Die von BUND vorgeschlagene Bekämpfung des Käfers mit Fruchtfolge ist eine realistische Alternative zum Gifteinsatz. In der Schweiz wird diese giftfreie Bekämpfung sehr erfolgreich praktiziert, wie auf den offiziellen Internetseiten der Eidgenossenschaft nachgelesen werden kann. In Östereich schreibt die Landwirtschaftskammer Vorarlberg: „Die effektivste Bekämpfung des Schädlings ist und bleibt eindeutig die Fruchtfolge, d.h. nicht Mais auf Mais anzubauen. Wird dieser Fruchtwechsel trotz der Empfehlungen auf vielen Flächen nicht durchgeführt, werden die bisher verwendeten Beizmittel nicht mehr ausreichen und stärkere Mittel zur Schadensverhinderung nötig sein.“ Zitatende.
In den USA hat sich die Fruchtfolge Mais – Soja nicht bewährt. Aber bei uns wird nur wenig Soja angebaut, so dass dies kein Problem darstellt. Dass die Firma Bayer Cropscience finanzielle Interessen am Gifteinsatz hat ist nachvollziehbar. Der Maiswurzelbohrer und seine Vergiftung ist für die Chemieindustrie weltweit ein Milliardengeschäft. Kollateralschäden wie die Bienenvergiftung am Oberrhein und Agrargifte im Grundwasser werden in Kauf genommen. Die Interessen von Bayer und Co. werden vom Landwirtschaftsminister Hauk in Stuttgart gut vertreten. Doch was ist mit den Interessen der Honigesser und Trinkwassertrinker?

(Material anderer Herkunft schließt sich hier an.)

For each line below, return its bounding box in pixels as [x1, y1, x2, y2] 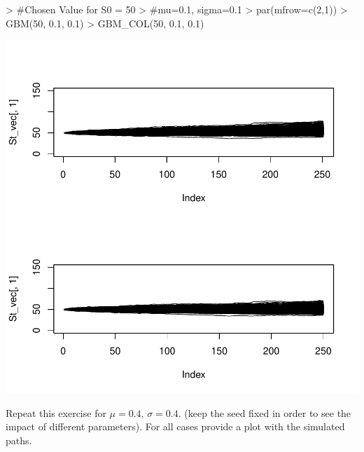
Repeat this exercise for [6, 405, 106, 420]
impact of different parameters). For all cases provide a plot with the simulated [6, 419, 345, 434]
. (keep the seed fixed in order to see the [178, 405, 351, 420]
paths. [6, 432, 32, 447]
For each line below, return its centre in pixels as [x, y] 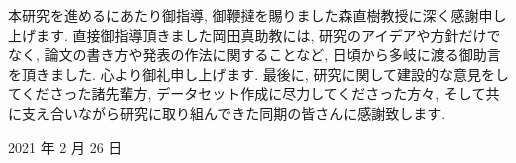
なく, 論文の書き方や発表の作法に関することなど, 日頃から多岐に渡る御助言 [254, 54]
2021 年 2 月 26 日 [65, 146]
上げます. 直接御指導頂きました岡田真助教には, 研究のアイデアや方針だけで [254, 34]
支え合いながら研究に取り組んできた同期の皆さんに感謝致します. [233, 112]
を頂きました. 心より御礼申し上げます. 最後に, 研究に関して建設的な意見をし [258, 73]
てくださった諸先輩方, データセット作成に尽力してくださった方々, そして [247, 93]
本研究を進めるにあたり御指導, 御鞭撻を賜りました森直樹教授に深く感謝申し [257, 15]
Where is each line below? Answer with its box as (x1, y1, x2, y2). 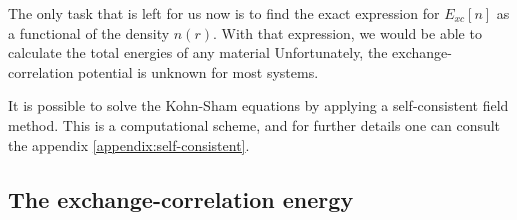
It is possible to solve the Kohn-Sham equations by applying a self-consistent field (8, 95, 509, 116)
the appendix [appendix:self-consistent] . (8, 134, 250, 155)
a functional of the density (8, 22, 170, 43)
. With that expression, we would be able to (212, 22, 482, 43)
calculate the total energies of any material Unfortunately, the (8, 42, 388, 63)
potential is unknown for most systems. (78, 61, 319, 82)
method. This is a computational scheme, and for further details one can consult (8, 114, 501, 135)
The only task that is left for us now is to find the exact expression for (8, 3, 440, 23)
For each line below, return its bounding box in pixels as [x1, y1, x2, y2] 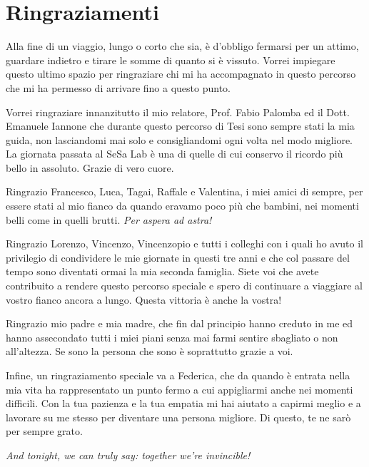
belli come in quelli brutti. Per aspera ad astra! [6, 212, 212, 227]
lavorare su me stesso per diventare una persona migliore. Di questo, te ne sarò [6, 409, 351, 424]
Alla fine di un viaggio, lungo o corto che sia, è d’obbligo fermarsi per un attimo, [6, 39, 359, 53]
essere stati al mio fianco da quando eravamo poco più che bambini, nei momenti [6, 198, 359, 213]
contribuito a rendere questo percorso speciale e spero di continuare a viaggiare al [6, 278, 363, 293]
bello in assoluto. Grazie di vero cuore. [6, 160, 174, 175]
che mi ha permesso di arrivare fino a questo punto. [6, 80, 231, 95]
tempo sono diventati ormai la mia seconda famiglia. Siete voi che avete [6, 264, 319, 279]
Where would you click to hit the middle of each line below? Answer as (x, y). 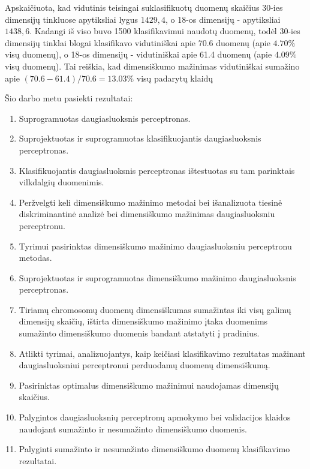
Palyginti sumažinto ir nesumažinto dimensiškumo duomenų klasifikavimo (154, 449)
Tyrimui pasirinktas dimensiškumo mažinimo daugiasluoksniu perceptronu (155, 246)
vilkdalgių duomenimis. (61, 182)
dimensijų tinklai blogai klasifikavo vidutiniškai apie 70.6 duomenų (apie (138, 42)
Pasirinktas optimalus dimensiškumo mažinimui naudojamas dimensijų (149, 385)
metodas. (35, 258)
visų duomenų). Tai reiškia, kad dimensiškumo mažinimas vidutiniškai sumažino (152, 66)
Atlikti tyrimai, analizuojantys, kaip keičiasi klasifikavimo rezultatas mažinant (162, 353)
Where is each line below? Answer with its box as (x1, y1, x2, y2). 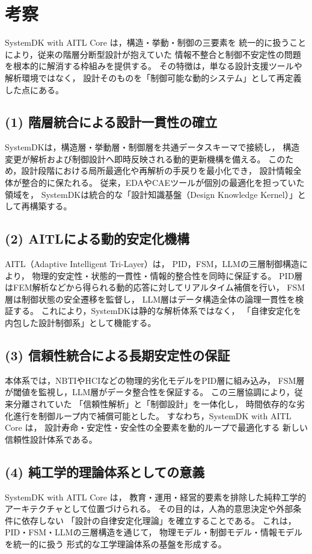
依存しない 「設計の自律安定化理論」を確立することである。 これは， (21, 514, 296, 526)
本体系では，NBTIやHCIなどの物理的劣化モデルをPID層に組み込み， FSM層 (5, 374, 305, 386)
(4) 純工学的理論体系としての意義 (5, 462, 205, 481)
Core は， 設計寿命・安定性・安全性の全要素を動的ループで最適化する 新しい (5, 421, 308, 434)
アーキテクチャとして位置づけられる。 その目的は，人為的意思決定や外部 (5, 502, 293, 515)
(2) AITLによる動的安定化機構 (5, 229, 189, 248)
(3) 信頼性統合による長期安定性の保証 (5, 346, 230, 365)
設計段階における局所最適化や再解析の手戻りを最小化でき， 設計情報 (21, 164, 293, 177)
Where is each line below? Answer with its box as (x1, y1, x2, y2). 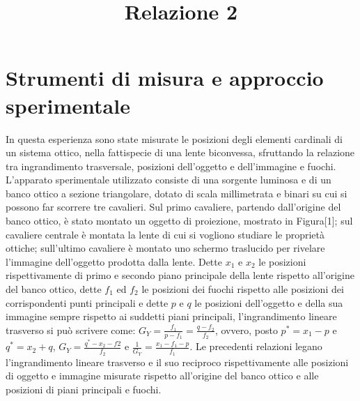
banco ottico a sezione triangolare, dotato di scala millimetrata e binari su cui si (6, 186, 347, 200)
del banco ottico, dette (6, 282, 102, 296)
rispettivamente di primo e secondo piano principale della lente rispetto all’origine (6, 268, 354, 282)
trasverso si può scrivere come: (6, 322, 136, 337)
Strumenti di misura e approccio (6, 63, 324, 92)
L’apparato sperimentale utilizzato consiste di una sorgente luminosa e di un (6, 172, 331, 187)
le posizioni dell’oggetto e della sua (194, 295, 343, 310)
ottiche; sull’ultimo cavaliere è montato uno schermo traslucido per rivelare (6, 241, 325, 255)

Warum diese Unterschiede von Land zu Land am Oberrhein? In einer Richtlinie der EU wird der Maiswurzelbohrer unter den Schadorganismen als sogenannter Quarantäneschadorganismus eingestuft. Danach muss im Befallsjahr eine Befallszone von mindestens einem Kilometer Radius rund um ein Feld, in dem der Schadorganismus festgestellt wurde, und eine Sicherheitszone von mindestens fünf Kilometer Radius um die Befallszone ausgewiesen werden. Die aktuellen, massiven Bekämpfungsmaßnahmen sind auf diese EU-Richtlinie zurückzuführen, die eine Zurückdrängung des Maiswurzelbohrers erreichen will.

Doch die Annahme einer möglichen Ausrottung ist unrealistisch. Aus den USA eingeschleppt, vermutlich durch ein Flugzeug im Rahmen der letzten Balkankriege, ist der Schädling in Osteuropa und Österreich nicht mehr ausrottbar und breitet sich aus. Auch in der Schweiz hat der Maisschädling die Alpen überschritten. "Militärisch anmutende, umweltschädliche Abwehrschlachten mit Insektiziden können das Auftreten des Käfers verzögern, aber nicht verhindern," sagt BUND Geschäftsführer Axel Mayer.

Der Maiswurzelbohrer sollte nach Ansicht des BUND mit Fruchtfolgen bekämpft werden, wie dies auch in der Schweiz geschieht. Die Landwirte sollten entschädigt werden. Der BUND hatte bereits in der Vergangenheit auf die Folgen des bisherigen Dünger- und Pestizideinsatzes beim Maisanbau und auf die massiven Folgen und Belastungen für das Grundwasser hingewiesen. Durch die weitere chemische Bekämpfung des neuen Schädlings auf Grund nicht mehr zeitgemäßer EU-Erlasse, könnte sich dieses Problem noch weiter verschärfen. Ein zunehmender Pestizideinsatz wird die Akzeptanz für die Maismonokulturen, nicht nur am Oberrhein, noch weiter senken.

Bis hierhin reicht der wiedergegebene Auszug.